Rennes : Applaudissements posthumes pour le jeune postier

Le Télégramme, 5 mars 2012 :

Entre 100 et 200 salariés de La Poste, rassemblés ce lundi midi, devant le bâtiment de la poste centrale de Rennes pour rendre hommage à Jeremy Buan, un jeune cadre supérieur qui s’est suicidé mercredi, ont salué sa mémoire par des applaudissements. Le père de la victime a, pour sa part, déclaré sur Europe 1 que le suicide de son fils était « un assassinat de la part de ses supérieurs ». La Direction du courrier de haute-Bretagne réagit ce soir.

« C’est sa compagne qui a demandé qu’on l’applaudisse comme un artiste, on l’a applaudi pour ce qu’il a fait, pour les vies qu’il va sauver », a expliqué Sonya Royer, une déléguée CFDT qui a côtoyé le jeune postier de 28 ans dans le cadre de ses activités syndicales.

Dénoncer le « système » qui a broyé Jeremy Buan
Très émue, sa compagne Elodie Briand, a dit quelques mots à la presse pour appeler « toutes les personnes qui souffrent, qui se sentent seules et incomprises, à réagir ou à accuser le système » qui, selon elle, a broyé son compagnon.

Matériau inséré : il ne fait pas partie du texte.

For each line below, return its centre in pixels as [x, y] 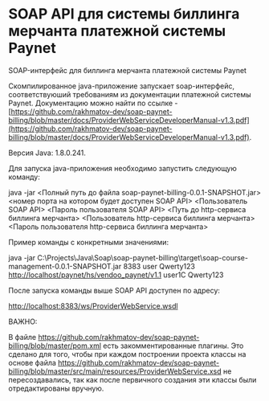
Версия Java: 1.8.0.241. [47, 153]
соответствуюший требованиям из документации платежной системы [130, 94]
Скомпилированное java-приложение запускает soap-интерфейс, [122, 86]
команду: [24, 177]
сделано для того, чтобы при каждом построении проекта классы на [127, 354]
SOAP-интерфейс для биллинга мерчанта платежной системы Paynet [128, 70]
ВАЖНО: [23, 321]
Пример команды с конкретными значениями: [89, 242]
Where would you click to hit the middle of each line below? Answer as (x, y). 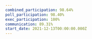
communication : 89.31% (29, 24)
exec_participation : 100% (32, 19)
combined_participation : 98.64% (39, 10)
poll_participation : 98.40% (35, 15)
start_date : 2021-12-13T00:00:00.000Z (46, 29)
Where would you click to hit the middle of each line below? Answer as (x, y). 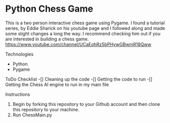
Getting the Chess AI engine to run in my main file (57, 85)
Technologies (20, 54)
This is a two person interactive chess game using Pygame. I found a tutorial (85, 23)
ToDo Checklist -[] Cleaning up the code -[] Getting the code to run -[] (79, 79)
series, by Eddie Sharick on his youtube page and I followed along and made (85, 28)
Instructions (18, 94)
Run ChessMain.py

Les yeux cachés par des lunettes noires, la jeune femme brune s’est effondrée après avoir déposé des fleurs au pied d’un portrait du défunt, à proximité de l’endroit du suicide.

« Contexte opprimant »
Le jeune cadre supérieur s’est jeté du dernier étage du bâtiment mercredi midi après avoir laissé une longue lettre dans laquelle il explique son « anxiété professionnelle » et son incapacité à vivre dans un « tel contexte opprimant ». « A partir du moment où il a sauté, je continue son combat, celui qu’il n’arrivait pas à réaliser lui-même car il n’avait plus de force à la longue de se faire enfoncer moralement », a déclaré Elodie Briand, désormais seule avec un bébé de cinq mois.

Les syndicats dénoncent des « pressions »
Les délégués syndicaux FO, CFDT, CGC ou Sud présents à la cérémonie ont évoqué les « pressions » liées aux restructurations en cours de la Poste. La direction n’a envoyé aucun représentant. Elle a organisé dans la matinée une minute de silence dans le bureau de poste voisin, selon des sources concordantes. Trois enquêtes ont été ouvertes par la police, l’inspection du travail et le comité d’hygiène, de sécurité et des conditions de travail (CHSCT) de La Poste de Rennes.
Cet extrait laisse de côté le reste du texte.